The claim overstates what current evidence supports. While the TRUE-HF AI model uses Apple Watch data to estimate daily fitness surrogates correlated with pVO2, the Apple Watch does not directly measure peak oxygen uptake — it estimates submaximal VO2max with known error and bias. Published findings show promising risk associations (e.g., threefold higher event risk per 10% fitness drop), but no validated "high accuracy" prediction metrics (AUC, sensitivity, specificity) for heart failure have been reported for this specific pVO2-based approach. The research is promising but preliminary.

“Artificial intelligence will have a net positive impact on the climate.”

Misleading
· 100+ views

This claim overstates the certainty of AI's climate benefits. Leading authorities like the IEA and UNFCCC describe AI's potential emissions reductions as conditional — dependent on widespread adoption, smart governance, and clean energy supply. Meanwhile, AI-driven data center growth is already increasing emissions, with energy demand projected to reach ~1,050 TWh by 2026, much of it fossil-powered. AI could be net positive for the climate under the right conditions, but the unconditional claim that it will be is not supported by current evidence.
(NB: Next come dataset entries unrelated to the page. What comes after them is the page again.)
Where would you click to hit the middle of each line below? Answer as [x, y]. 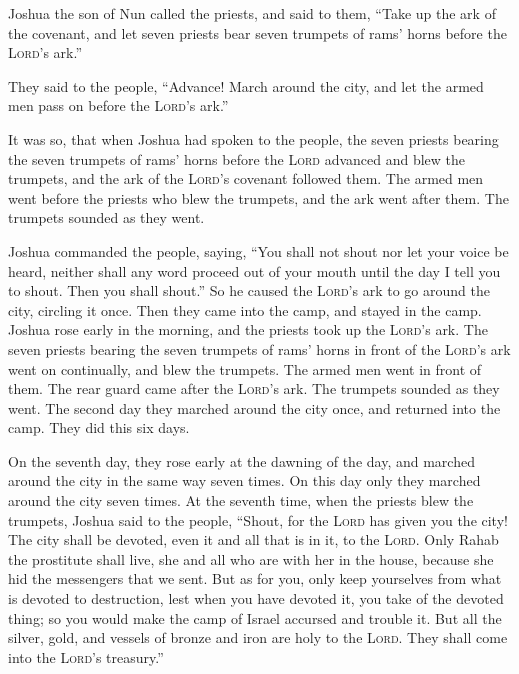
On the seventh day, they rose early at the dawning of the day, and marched [241, 460]
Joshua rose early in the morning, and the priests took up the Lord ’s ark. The [248, 329]
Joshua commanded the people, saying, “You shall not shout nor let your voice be [258, 250]
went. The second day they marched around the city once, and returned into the [254, 407]
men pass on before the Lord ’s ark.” [118, 105]
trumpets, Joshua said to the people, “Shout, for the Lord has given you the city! [258, 519]
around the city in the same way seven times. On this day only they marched [244, 480]
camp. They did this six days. [99, 427]

“Artificial intelligence will not fully replace human accountants in the accounting profession by 2036.”

Mostly True
· 100+ views

The claim is well-supported. No credible source predicts the complete elimination of human accountants by 2036. Multiple authoritative sources — including Stanford GSB, Deloitte leadership, PwC research, and WEF-linked analyses — consistently project that AI will automate routine accounting tasks but that human judgment, ethical oversight, and advisory roles will persist. However, the claim's "not fully replace" framing sets a very high bar that can obscure the reality: the profession faces steep declines, with most transactional work potentially automated by 2035 and significant job displacement well before 2036.

“It is possible to use artificial intelligence to develop an investment strategy that consistently outperforms the stock market.”

False
· 250+ views

The claim that AI can "consistently" outperform the stock market is not supported by the available evidence. While AI-driven strategies have shown impressive results in specific contexts — competition rankings, single strong years, and research frameworks — no source demonstrates durable, net-of-fees outperformance across multiple market regimes. Academic research and institutional analysis indicate that as AI adoption spreads, the very edges it exploits tend to erode through increased market efficiency, transaction costs, and crowding effects.

“Some major software companies currently report that the majority of their source code is written by artificial intelligence.”

Mostly True
· 500+ views

The claim is largely accurate. Google and Anthropic—both major software companies—have publicly stated that a majority of their new code is AI-generated (Google citing over 50% of weekly production check-ins, Anthropic citing 70-90% company-wide). However, these are self-reported figures from AI-focused firms, the metric typically refers to new code check-ins rather than entire codebases, and industry-wide averages remain well below 50%. The claim is true as stated but could easily be misread as an industry-wide trend.